I just finished my 12th year of teaching high school mathematics at the school I graduated from in 2010, Chambersburg Area Senior High School. It has been quite the journey with many highs and lows, but I wouldn’t trade it for anything. I love teaching and plan to stay in education as long as I possibly can. A lot of my success can be traced back to discovering Henri Picciotto’s website, www.mathed.page, at the end of my first year of teaching. I had drifted away from many of the teaching principles that inspired me in college, and Henri’s work helped me rediscover them.

I went to Shippensburg University in south-central Pennsylvania for my undergraduate degree. I had awesome professors who instilled the importance of teaching through rich problem-solving tasks, conceptual understanding, making deep connections, and using hands-on manipulatives as tools. They taught me about the NCTM Process Standards: problem solving, reasoning and proof, communication, connections, and representations. They also taught me the eight Standards for Mathematical Practice.
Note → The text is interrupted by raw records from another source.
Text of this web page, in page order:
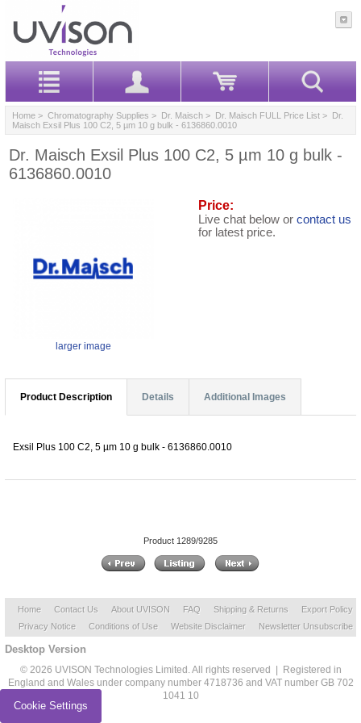
Home > Chromatography Supplies > Dr. Maisch > Dr. Maisch FULL Price List > Dr.
Maisch Exsil Plus 100 C2, 5 µm 10 g bulk - 6136860.0010
Dr. Maisch Exsil Plus 100 C2, 5 µm 10 g bulk -
6136860.0010
larger image
Price:
Live chat below or contact us
for latest price.
Product Description Details Additional Images
Exsil Plus 100 C2, 5 µm 10 g bulk - 6136860.0010
Product 1289/9285
Home Contact Us About UVISON FAQ Shipping & Returns
Export Policy
Privacy Notice
Conditions of Use Website Disclaimer Newsletter Unsubscribe
Desktop Version
© 2026 UVISON Technologies Limited. All rights reserved | Registered in
England and Wales under company number 4718736 and VAT number GB 702
1041 10
Cookie Settings
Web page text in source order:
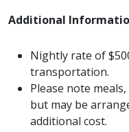
Additional
Nightly rate of
transportation.
Please note
but may be
additional cost.
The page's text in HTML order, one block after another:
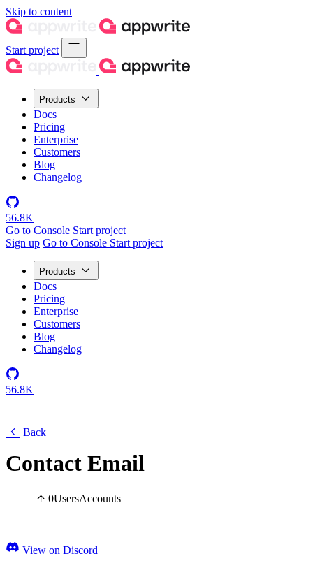
Skip to content
Start project
Products
Docs
Pricing
Enterprise
Customers
Blog
Changelog
56.8K
Go to Console Start project
Sign up Go to Console Start project
Products
Docs
Pricing
Enterprise
Customers
Blog
Changelog
56.8K
Back
Contact Email
0UsersAccounts
View on Discord
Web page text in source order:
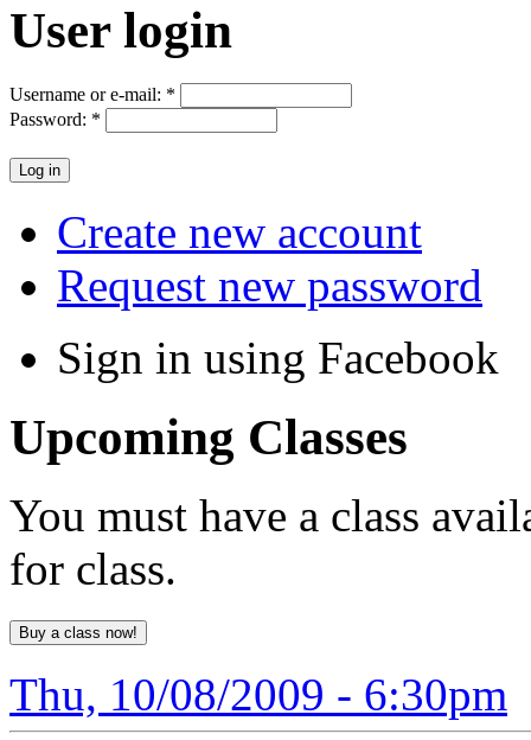
Userlogin
Username or e-mail: *
Password: *
Create new account
Request new password
Sign in using Facebook
Upcoming Classes
You must have a class
for class.
Thu, 10/08/2009 - 6:30pm
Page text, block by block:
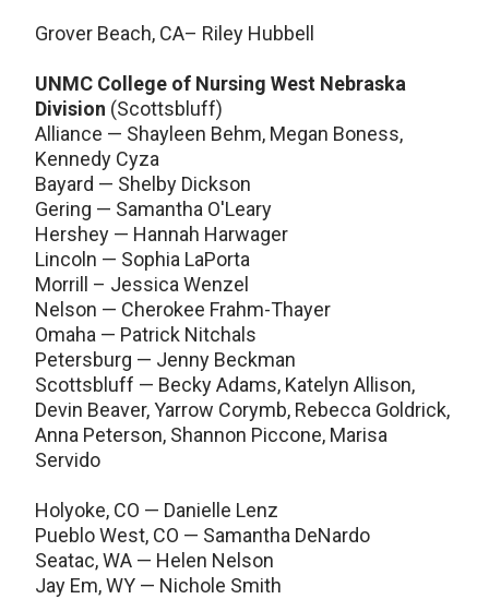
Grover Beach, CA– Riley Hubbell
UNMC College of Nursing West Nebraska
Division (Scottsbluff)
Alliance — Shayleen Behm, Megan Boness,
Kennedy Cyza
Bayard — Shelby Dickson
Gering — Samantha O'Leary
Hershey — Hannah Harwager
Lincoln — Sophia LaPorta
Morrill – Jessica Wenzel
Nelson — Cherokee Frahm-Thayer
Omaha — Patrick Nitchals
Petersburg — Jenny Beckman
Scottsbluff — Becky Adams, Katelyn Allison,
Devin Beaver, Yarrow Corymb, Rebecca Goldrick,
Anna Peterson, Shannon Piccone, Marisa
Servido
Holyoke, CO — Danielle Lenz
Pueblo West, CO — Samantha DeNardo
Seatac, WA — Helen Nelson
Jay Em, WY — Nichole Smith

I share all of this because as I entered my first year of teaching, I seemed to forget it all!

I was given an Algebra 1 and Algebra 2 textbook along with notes packets, but they weren’t really aligned with what I had learned in college. Each day consisted of me showing how a micro-mathematical procedure worked, and then students would practice trying to mimic what they saw me doing. I basically resorted to teaching mathematics with an “I do, we do, you do” approach. But months into my first year, more and more of my students started acting out because class was “boring” and they were disinterested. Since my students were not engaged, problems in my classroom began to escalate.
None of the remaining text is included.